蕭璃可不知道劉大人此時心中的想法,他隻知道這個劉大人倒是機警,方才那太監那聖旨從自己眼前走過的時候,他眼尖的看到了他手指尖的墨色,心中隱隱猜出這人恐怕就是先前路南屏出去時候安排的。
不過這一出假傳聖旨,倒是能夠讓龍央兵不血刃的坐上王位,隻不過之後的事情就不知道有沒有這麼簡單了,大皇子黨會不會死灰複燃,這就要看龍央的決心了。
事情進展順利,路南屏卻並沒有多高興,太過簡單反而讓她心生疑惑,先不說龍莽怎麼絲毫沒有任何反駁,還有那個臨江,他未免也太過聽話了些?
路南屏不知道是不是多想,但是謹慎些總不是壞事,小心駛得萬年船的道理她還是明白的。
在幾番勢力的努力下,龍央總算是順利的登上了君主之位,而為了顯示自己的寬厚,對於先前準備造反的龍莽,龍央也隻是將其重新軟禁在皇子府中,沒有自己的允許,不得出去。
而朝中的原本那些大皇子黨也並沒有受到牽連,每個人都在原來是位置上坐的穩穩的。
龍央的這一番以德服人的作為自然是來自於路南屏,有了先前的教訓,這一次龍央已經學乖了,對路南屏的話算是言聽計從,果然得到的效果是顯著的。
不過三天時間,錦南國君的屍體還沒有入土為安,一眾朝臣們就已經被新帝所折服了。
在國喪的這三天中,路南屏可沒有閑著,一方麵她讓暗線去聽雪樓去打探消息,另一方麵她自己準備夜闖皇宮,找出皇後下手的證據來。
而且還有一件路南屏在意的事情,錦南國國主雖然已經死了,但是客如雲的掌櫃卻並沒有換人,這隻能說明有兩種可能,第一,這密探是已經退出組織,現在的身份真的是一名掌櫃的,第二,這密探的組織已經換了主人,隻是這主人是龍央還是龍莽讓路南屏心中不確定而已。
客如雲客棧中,路南屏剛剛換上了利落的勁裝,一道人影就如鬼魅般單膝跪在她跟前。
“小姐!”
“六澤!”路南屏的驚喜顯而易見,六澤被她派去聽雪樓也有好些時日了,許久未歸,讓她多少有些擔憂,雖然六澤的功夫不錯,但是天外有人,何況這聽雪樓說不定還有機關密道,一個六澤不知道能不能安然闖關,如今見到六澤,路南屏多少放心下來。
路南屏將六澤一直歸為了自己的家人一類,他的衷心赤膽,路南屏是看在眼裏,記在心上。
路南屏眼中的驚喜讓六澤心頭一暖,看向路南屏的目光加深了幾分。
“六澤,太好了,聽雪樓的底探的怎麼樣了?”
“屬下查到聽雪樓果然有內幕,雖然表麵上是個青樓,但是那其中十有八九的女子都是密探,她們來往於各種富商貴胄之間,探聽各國的情報,是一個很大的情報網,而且,聽雪樓地下有一個巨大的地下密室,那裏應該是聽雪樓真正的功能所在。
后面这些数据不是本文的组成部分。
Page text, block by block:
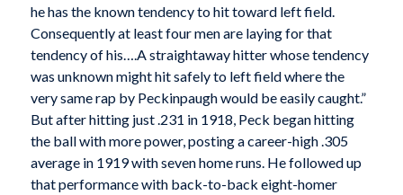
he has the known tendency to hit toward left field.
Consequently at least four men are laying for that
tendency of his….A straightaway hitter whose tendency
was unknown might hit safely to left field where the
very same rap by Peckinpaugh would be easily caught.”
But after hitting just .231 in 1918, Peck began hitting
the ball with more power, posting a career-high .305
average in 1919 with seven home runs. He followed up
that performance with back-to-back eight-homer
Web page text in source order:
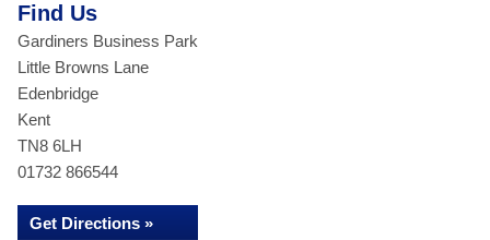
Find Us
Gardiners Business Park
Little Browns Lane
Edenbridge
Kent
TN8 6LH
01732 866544
Get Directions »
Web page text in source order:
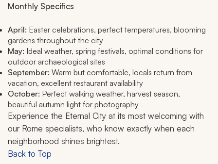
Monthly Specifics
April: Easter celebrations, perfect temperatures, blooming
gardens throughout the city
May: Ideal weather, spring festivals, optimal conditions for
outdoor archaeological sites
September: Warm but comfortable, locals return from
vacation, excellent restaurant availability
October: Perfect walking weather, harvest season,
beautiful autumn light for photography
Experience the Eternal City at its most welcoming with
our Rome specialists, who know exactly when each
neighborhood shines brightest.
Back to Top

”
路南屏滿意的點頭,果然這個聽雪樓中內有乾坤。
“那麼你有沒有探查出那裏麵的人是如何管理聽雪樓的?”
見到路南屏問這個問題,六澤向來冷靜的俊臉上竟然顯出一絲紅暈來,卻依然畢恭畢敬的回答道:“屬下已經拿到聽雪樓的號令牌!”
路南屏看著六澤那明顯羞怯的臉色好奇,到底是什麼樣的東西能夠讓這個冷麵侍衛變得如此的害羞?
“拿出來看看!”
在路南屏的命令下,六澤從自己的懷中掏出一個小包裹來,恭敬的遞給路南屏,俊臉也是一片通紅,他長這麼大都沒有做過如此丟臉的事情。
路南屏優雅的將那包裹打開一看,不由愣住,下意識的問道:“這是什麼?”
“號令牌!”
路南屏用手指捏著那包裹中的東西一角,將其提起來,有些不信道:“你確定?”
六澤此時也顧不上害羞,果斷的回答道:“確定!”
路南屏於是也不再多問了,她相信六澤是不會騙她的,而且她也相信六澤的能力,想到六澤為了拿到這個號令牌那種窘迫的模樣,路南屏不由撲哧一聲笑出聲來,“這個龍莽還真是,居然會拿這種東西當號令牌,想必這一件是雪月姬的吧?”
六澤沉默不語,但是那眼神已經做了回答,路南屏猜對了。
“那麼這號令牌應該如何用?”
“應該是穿在身上,到了聽雪樓將令牌給他們的人看就行了!”六澤回憶著自己看到的一幕。